樊倩被釘在水上樂園門口,遲遲沒有動。段岸不明所以的看看眼前的是那條馬路:這不是很好選嗎?有很多選擇呀。
樊倩搖搖頭,“沒、沒什么。那我們往左邊走吧。”
說好了要聽樊倩的,段岸毫無異議地抬腳往左走。
路兩邊,高大粗壯的樹木幾乎接天。樊倩一邊走一邊看,想要研究明白頭頂的樹枝到底是不是同一棵樹上的。
段岸也跟著她一起看。
她記得小時候的暑假,她吃了晚飯總會和爸爸媽媽一起散步消食。那時這些梧桐樹還沒有長這么高大,段寧亭會把她架在脖子上,哄著問她能不能摘到最高的那片樹葉。

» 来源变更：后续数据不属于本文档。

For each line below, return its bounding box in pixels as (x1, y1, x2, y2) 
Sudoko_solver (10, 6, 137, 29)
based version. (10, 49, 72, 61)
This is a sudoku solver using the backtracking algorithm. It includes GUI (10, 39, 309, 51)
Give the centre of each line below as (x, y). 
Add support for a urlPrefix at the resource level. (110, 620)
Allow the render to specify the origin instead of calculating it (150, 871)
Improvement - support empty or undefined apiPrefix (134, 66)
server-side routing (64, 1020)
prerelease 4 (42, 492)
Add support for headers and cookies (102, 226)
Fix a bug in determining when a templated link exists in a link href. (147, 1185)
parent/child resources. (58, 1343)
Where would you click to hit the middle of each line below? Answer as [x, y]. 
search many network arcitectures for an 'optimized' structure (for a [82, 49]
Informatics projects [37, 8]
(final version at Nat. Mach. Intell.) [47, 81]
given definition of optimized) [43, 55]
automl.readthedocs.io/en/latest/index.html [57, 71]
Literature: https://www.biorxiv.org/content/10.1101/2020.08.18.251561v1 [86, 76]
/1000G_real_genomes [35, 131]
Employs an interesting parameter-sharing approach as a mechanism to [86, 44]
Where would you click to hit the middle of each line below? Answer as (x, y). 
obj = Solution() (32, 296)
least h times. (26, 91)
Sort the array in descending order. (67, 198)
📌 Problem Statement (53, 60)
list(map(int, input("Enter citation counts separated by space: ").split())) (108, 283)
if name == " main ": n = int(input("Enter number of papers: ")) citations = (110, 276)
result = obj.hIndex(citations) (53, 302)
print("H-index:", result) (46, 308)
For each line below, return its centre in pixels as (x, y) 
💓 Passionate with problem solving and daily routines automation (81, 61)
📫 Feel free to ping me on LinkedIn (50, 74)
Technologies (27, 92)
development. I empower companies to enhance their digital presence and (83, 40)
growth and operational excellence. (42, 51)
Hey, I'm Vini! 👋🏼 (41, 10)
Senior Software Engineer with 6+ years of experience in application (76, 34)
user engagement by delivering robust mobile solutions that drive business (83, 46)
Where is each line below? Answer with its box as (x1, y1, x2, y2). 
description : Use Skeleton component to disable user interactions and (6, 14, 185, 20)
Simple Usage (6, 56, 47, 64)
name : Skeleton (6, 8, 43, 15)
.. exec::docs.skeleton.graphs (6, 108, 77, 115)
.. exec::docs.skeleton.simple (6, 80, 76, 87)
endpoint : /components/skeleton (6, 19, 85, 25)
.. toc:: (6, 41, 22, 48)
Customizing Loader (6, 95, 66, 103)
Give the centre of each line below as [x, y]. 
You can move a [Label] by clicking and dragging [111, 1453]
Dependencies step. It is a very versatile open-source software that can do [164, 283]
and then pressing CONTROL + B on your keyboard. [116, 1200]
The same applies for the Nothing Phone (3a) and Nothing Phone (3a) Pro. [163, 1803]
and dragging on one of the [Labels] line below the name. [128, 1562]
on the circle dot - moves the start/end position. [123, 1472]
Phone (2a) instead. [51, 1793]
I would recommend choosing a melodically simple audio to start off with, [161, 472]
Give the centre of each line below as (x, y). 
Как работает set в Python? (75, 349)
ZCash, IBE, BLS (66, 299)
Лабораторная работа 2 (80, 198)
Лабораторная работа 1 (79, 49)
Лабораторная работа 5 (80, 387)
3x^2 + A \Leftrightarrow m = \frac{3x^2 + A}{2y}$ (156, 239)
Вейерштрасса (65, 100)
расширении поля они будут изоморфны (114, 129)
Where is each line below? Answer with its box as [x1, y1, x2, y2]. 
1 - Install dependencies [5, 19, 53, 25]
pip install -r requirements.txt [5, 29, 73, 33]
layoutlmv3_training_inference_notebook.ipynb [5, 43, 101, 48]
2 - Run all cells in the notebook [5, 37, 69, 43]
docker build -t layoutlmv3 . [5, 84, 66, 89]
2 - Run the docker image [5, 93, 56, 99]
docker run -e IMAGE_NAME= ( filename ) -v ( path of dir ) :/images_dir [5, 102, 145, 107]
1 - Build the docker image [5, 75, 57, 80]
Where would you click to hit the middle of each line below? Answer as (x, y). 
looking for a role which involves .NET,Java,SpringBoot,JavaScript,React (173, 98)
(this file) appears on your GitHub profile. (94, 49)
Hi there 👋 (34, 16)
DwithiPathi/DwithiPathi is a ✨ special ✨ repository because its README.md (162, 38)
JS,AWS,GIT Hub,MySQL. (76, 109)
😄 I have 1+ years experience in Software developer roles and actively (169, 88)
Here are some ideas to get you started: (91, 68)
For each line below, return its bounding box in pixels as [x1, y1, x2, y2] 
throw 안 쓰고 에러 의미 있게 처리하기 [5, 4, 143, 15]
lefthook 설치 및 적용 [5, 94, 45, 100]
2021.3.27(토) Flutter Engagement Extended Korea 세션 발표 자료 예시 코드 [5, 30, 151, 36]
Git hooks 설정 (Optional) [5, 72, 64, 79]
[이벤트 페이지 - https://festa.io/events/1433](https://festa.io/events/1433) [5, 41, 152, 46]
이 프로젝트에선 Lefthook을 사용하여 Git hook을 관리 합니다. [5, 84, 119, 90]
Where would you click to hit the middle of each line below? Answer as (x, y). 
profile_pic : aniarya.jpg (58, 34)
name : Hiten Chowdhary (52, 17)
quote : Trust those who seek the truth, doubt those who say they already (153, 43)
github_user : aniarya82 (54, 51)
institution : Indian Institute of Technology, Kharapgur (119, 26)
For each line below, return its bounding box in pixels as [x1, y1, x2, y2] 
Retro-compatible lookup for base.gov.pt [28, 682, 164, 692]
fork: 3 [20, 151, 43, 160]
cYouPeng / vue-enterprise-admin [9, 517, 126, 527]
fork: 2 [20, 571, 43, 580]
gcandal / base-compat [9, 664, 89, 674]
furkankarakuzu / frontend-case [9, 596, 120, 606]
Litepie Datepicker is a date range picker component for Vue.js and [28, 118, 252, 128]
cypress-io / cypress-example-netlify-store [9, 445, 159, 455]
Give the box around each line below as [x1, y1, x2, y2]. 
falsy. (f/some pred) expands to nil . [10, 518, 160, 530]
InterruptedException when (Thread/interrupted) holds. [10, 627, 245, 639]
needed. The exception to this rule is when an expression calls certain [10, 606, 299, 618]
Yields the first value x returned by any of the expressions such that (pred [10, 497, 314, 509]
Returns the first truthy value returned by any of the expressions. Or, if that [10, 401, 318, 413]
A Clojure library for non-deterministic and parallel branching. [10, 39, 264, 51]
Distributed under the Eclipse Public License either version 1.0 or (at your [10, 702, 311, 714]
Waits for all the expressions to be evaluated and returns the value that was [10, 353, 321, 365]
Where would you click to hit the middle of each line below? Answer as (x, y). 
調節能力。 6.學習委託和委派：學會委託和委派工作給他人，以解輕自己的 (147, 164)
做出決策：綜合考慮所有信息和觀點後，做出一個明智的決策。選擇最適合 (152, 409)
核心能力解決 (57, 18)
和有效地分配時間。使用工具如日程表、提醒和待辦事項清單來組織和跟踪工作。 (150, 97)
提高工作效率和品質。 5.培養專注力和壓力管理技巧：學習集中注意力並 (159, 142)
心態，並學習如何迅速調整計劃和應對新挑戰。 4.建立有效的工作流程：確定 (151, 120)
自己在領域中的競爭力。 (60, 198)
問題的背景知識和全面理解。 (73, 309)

“斷案姐姐,你說這樹咋長得這么高呀?”樊倩指一指天,“你看,這根樹枝和那根樹枝都纏到一起了,它們好像不是一顆樹上的欸。”
“是哦。”段岸把嘴巴嘟圓。
“它們纏在一起會不舒服嗎?”
段岸低下頭,正對樊倩充滿童真好奇的眼睛。
這時的樊倩很像一個真正的小孩。沒那么多煩惱,也沒那么多驚恐。段岸摸摸她的腦袋,說:“如果不舒服的話,它們就會分開,或者會枯死的。”
“那它們的關系肯定很好。”
段岸被逗笑:“是啊。它們的關系肯定很好。”
樊倩的脖子有點仰累了。她低下來揉一揉頸子,添一句:“就像田醒春和許節一樣。”
——
“樊倩在家也挨打。”田醒春盤著腿,在許節墓前坐下來。夕陽粘稠的光像是一動不動,黏在田醒春的脖頸,她揉一揉頸子,“我看見她胳膊和腿上的傷了。”
“她也討厭皮帶,她爸也用皮帶打她。”
田醒春捏了捏腰間的皮帶,“段岸會幫我們的。她答應我了,她說她會幫我們找到真相。”
“許節,我不會讓你白死。”
墓碑上許節的名字是用金色的油漆寫的。它和夕陽的橙光融在一起,火似的紅。
田醒春原本堅定的眼神突然又變的遲疑。許節沒有回答她。剛才那么一瞬間,田醒春竟然在期待一塊墓碑會回答她些什么。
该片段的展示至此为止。